于是后来,严问峰养成了做爱时关机的好习惯。
否则他迟早要被秘书们的电话闹得不举。
程隽云又无奈又好笑。
严问峰解释说:“因为最近在筹备把重心转移到z城的事情,打算把M国的股份卖一卖,以后只管分红不管经营了。所以最近比较忙,忙着处理交接问题。
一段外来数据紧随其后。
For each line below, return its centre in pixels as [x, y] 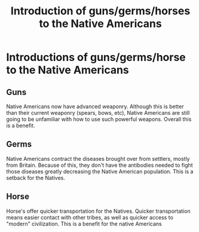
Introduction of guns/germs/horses [100, 11]
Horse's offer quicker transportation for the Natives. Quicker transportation [98, 211]
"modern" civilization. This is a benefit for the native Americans [84, 224]
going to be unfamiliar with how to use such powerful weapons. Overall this [99, 119]
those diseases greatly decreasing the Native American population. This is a [100, 171]
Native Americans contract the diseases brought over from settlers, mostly [98, 158]
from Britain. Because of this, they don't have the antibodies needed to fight [99, 165]
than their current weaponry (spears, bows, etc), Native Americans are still [98, 113]

”
程隽云没太听懂什么意思,只大概听懂了他要卖公司。
他空闲的时候在网上查过严问峰的这两家公司和那个连锁餐饮品牌,都是几年之内席卷业内的黑马,晚上有评价说甚至有望三年内能纽交所敲钟。
“好端端的公司你卖了干嘛呀?这都是你自己一点一滴做起来的,你舍得?”
严问峰不以为然:“这有什么舍不得的?”
他就是这样的性格,选择活在当下,不会拘泥于阶段性的生活。
“当然,当情感战胜理性,爱情就此诞生。”严问峰抓着程隽云的手亲了一口:“我本来打算定居在国外的,但是我遇到了程老师,那一切就都不一样了。”
程隽云勾勾嘴角,轻轻哼了一声:“从哪本小说上背的这么文邹邹的情话?有点不符合你的风格。”
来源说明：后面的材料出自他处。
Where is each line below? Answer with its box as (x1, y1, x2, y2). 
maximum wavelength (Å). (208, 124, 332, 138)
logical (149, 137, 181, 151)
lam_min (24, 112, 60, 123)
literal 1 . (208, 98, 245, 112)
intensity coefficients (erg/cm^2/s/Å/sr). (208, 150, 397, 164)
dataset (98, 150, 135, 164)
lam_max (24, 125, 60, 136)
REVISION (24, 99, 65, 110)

“哪有,这是我自己想的,难道我不是一直走的是这种深情王子路线吗?”
“你走的是大狗狗路线。”
“……?”
“没事,我很喜欢大狗狗。”
严问峰这才终于多云转晴。
日子一天天过去,不知不觉到了春节边上,z城冬日冷得滴水成冰。程老师强迫严老大穿上厚厚的夹棉大衣,围上了和程老师同款的深红色围巾。
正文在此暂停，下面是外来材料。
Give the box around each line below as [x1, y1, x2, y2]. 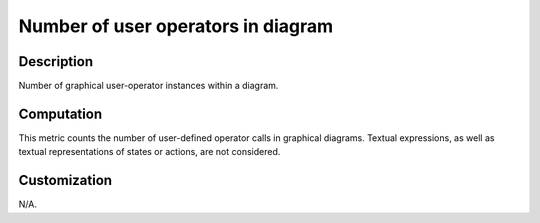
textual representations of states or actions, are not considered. [18, 146, 281, 158]
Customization [18, 172, 113, 189]
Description [18, 53, 94, 70]
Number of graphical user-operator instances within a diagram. [18, 80, 279, 92]
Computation [18, 105, 103, 122]
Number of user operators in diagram [18, 15, 334, 37]
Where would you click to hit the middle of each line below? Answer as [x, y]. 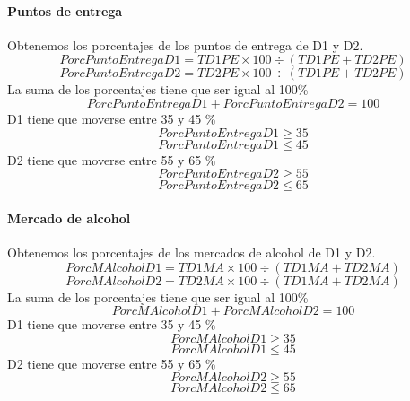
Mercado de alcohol [69, 218]
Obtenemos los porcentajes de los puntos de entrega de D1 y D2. [185, 44]
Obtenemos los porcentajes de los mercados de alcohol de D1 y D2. [192, 252]

本来程老师建议去买一条,严问峰问程隽云那条深蓝色的围巾哪来的,程老师老实巴交地说:“我自己织的啊。”
于是程老师就被缠着给织了条一模一样的,第二天严问峰高高兴兴得戴着围巾上班去了。
自从那天严问峰骑车来接他之后,一直到下雪前,严问峰都坚持每天骑着自行车接送他。
虽然冷是冷了点,但程隽云心里很喜欢。
张雅雅那天见了严问峰,和几个同龄的单身女老师都沸腾了,揪着程隽云不放,眼里闪烁着光:“云云哥,那就是你表弟吗?原来他这么小啊?是不是大学刚毕业?现在在做什么工作?有对象了吗?”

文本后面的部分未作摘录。